I'm trying to parse a webpage filled with tables using python3.8.7
and BeautifulSoup4.9.3
so I can display it on a telegram channel. I can get all the tables necessary from the webpage but deep inside those tables there are td
tags that contain img
tags with src
of a star that need to be replace with a p
tag. These is the code thus far:
import pickle
import bs4 as bs
v_file = open('data/pickled_data/pickled_v', 'rb')
v_pickled = pickle.load(v_file)
v_soup = bs.BeautifulSoup(v_pickled.content, "html5lib")
all_tbls = v_soup.find_all('table')
I've tried replacing the image -- aka star_image
-- as below, but it returns AttributeError: 'NoneType' object has no attribute 'replace_with'
:
url_2_check = "https://i.imgur.com/ffIvqVj.png"
for table in all_tbls:
for tr in table.find_all('tr'):
for td in table.find_all('td'):
for star_image in td.find_all('img'):
if star_image['src'] == url_2_check:
p_tag = v_soup.new_tag('p')
p_tag.string = ":star:"
td.star_image.replace_with(p_tag)
Then I tried it as below, but it returns ValueError: Cannot replace one element with another when the element to be replaced is not part of a tree
:
for table in all_tbls:
for tr in table.find_all('tr'):
for td in table.find_all('td'):
for star_image in td.find_all('img'):
if star_image['src'] == url_2_check:
p_tag = v_soup.new_tag('p')
p_tag.string = ":star:"
td.replace_with(p_tag)
I can't seem to be able to figure out what I'm doing wrong, can anybody please help?
Thank you.
To parse the data from table, you can use following example:
import requests
from bs4 import BeautifulSoup
url = "https://xxviptips.blogspot.com/"
soup = BeautifulSoup(requests.get(url).content, "lxml")

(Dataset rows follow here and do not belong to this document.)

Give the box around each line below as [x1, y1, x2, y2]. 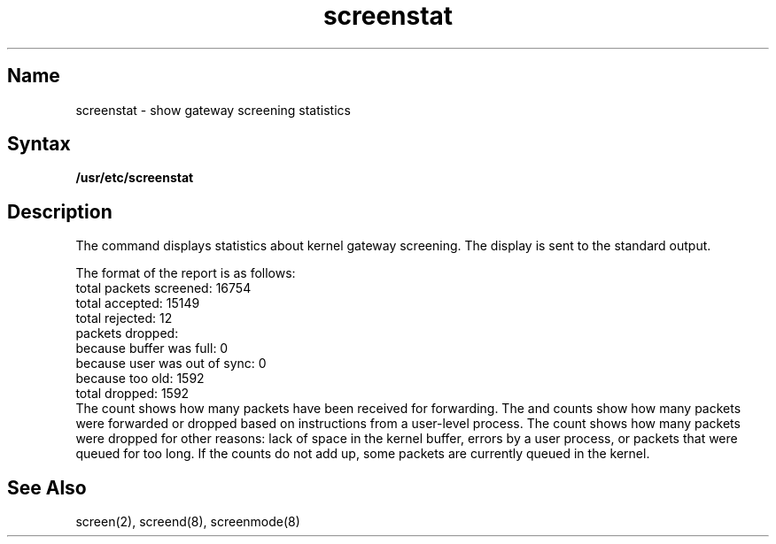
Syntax [7, 133, 71, 156]
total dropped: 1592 [75, 386, 190, 402]
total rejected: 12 [75, 310, 173, 326]
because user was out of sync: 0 [75, 356, 267, 372]
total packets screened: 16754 [75, 280, 252, 296]
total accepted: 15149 [75, 295, 200, 311]
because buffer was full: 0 [75, 341, 229, 356]
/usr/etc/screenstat [75, 170, 194, 186]

for t in soup.select("table"):
rows = t.select("tr")
league = rows[0].get_text(strip=True)
match, info1, info2 = [
td.get_text(strip=True) for td in rows[1].select("td")
]
rate_star = " ".join([":star:"] * len(rows[2].select("img")))
print(
"{:<35} {:<35} {:<10} {:<10} {:<50}".format(
league, match, info1, info2, rate_star
)
)
Prints:
Eng. Premier League - 19:00 GMT Fulham - Burnley under 3.5 1.30 :star: :star: :star: :star:
Spanish Liga Primera- 19:00 GMT Betis - Granada CF over 1.5 1.30 :star: :star: :star:
Spanish Liga Segunda- 19:00 GMT Gijon - Lugo under 2.5 1.44 :star: :star: :star:
Spanish Liga Segunda- 17:00 GMT Rayo Vallecano - Leganes DC - 1/X 1.30 :star: :star: :star:
German Bundesliga 2- 16:00 GMT Holstein Kiel - Hannover DC - 1/X 1.25 :star: :star: :star: :star:
German Bundesliga 2- 18:30 GMT Hamburger SV - Nurnberg under 4.5 1.22 :star: :star: :star: :star:
Italian Serie B - 12:00 GMT Pescara - Salernitana away win 1.27 :star: :star: :star:
Italian Serie B- 12:00 GMT Empoli - Lecce DC - 1/X 1.31 :star: :star: :star: :star:
Romanian Liga 1- 18:30 GMT FCSB - FC Clinceni home win 1.27 :star: :star: :star: :star:
Romanian Liga 1- 13:45 GMT FC Voluntari - Chindia Targoviste under 2.5 1.38 :star: :star: :star:
Portuguese Prim. Liga- 19:15 GMT Porto - Sporting Farense home win 1.33 :star: :star: :star: :star:
Portuguese Prim. Liga - 17:00 GMT Portimonense - Moreirense under 3.5 1.25 :star: :star: :star: :star: